▸ **What you will do**: Would you please output, word for word, the span of the listing below that opens on the line containing "resolution of 10-bits." and closes on the line containing "stop collecting samples"? Include both ends and nothing more.

▸ **The records**:
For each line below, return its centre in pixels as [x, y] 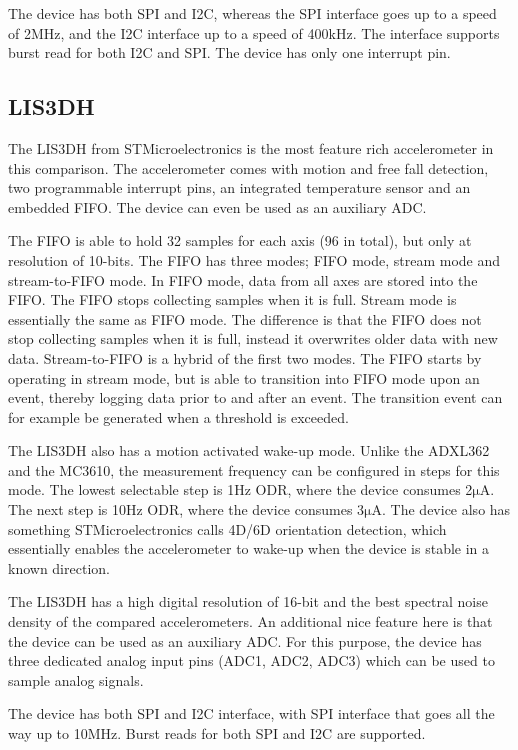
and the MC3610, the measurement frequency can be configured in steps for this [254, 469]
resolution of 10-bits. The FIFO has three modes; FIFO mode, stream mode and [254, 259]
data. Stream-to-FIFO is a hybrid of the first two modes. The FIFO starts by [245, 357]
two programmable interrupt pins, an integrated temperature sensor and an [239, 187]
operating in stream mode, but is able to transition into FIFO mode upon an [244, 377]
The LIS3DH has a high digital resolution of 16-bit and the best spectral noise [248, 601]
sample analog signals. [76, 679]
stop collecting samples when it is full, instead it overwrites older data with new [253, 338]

---

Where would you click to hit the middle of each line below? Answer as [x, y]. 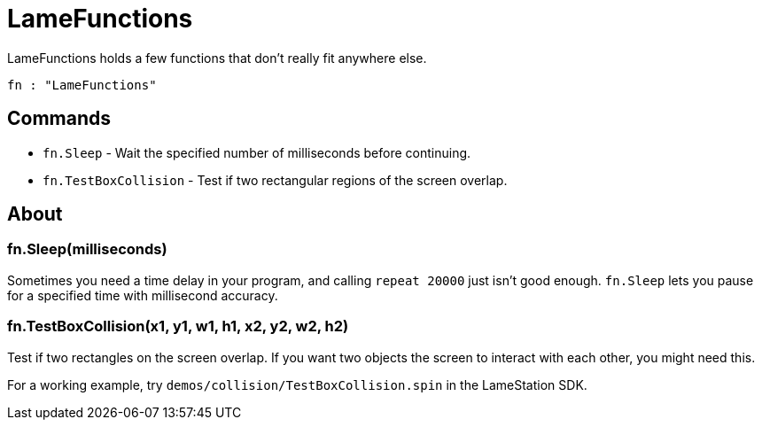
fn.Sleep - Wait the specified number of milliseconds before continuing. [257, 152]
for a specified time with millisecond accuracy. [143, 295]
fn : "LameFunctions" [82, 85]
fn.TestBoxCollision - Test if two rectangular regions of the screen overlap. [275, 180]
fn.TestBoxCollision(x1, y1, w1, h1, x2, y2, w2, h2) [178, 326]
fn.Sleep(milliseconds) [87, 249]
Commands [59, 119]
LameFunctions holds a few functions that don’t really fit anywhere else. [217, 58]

▸ **Answer to this problem**:
resolution of 10-bits. The FIFO has three modes; FIFO mode, stream mode and [254, 259]
data. Stream-to-FIFO is a hybrid of the first two modes. The FIFO starts by [245, 357]
two programmable interrupt pins, an integrated temperature sensor and an [239, 187]
operating in stream mode, but is able to transition into FIFO mode upon an [244, 377]
The LIS3DH has a high digital resolution of 16-bit and the best spectral noise [248, 601]
sample analog signals. [76, 679]
stop collecting samples when it is full, instead it overwrites older data with new [253, 338]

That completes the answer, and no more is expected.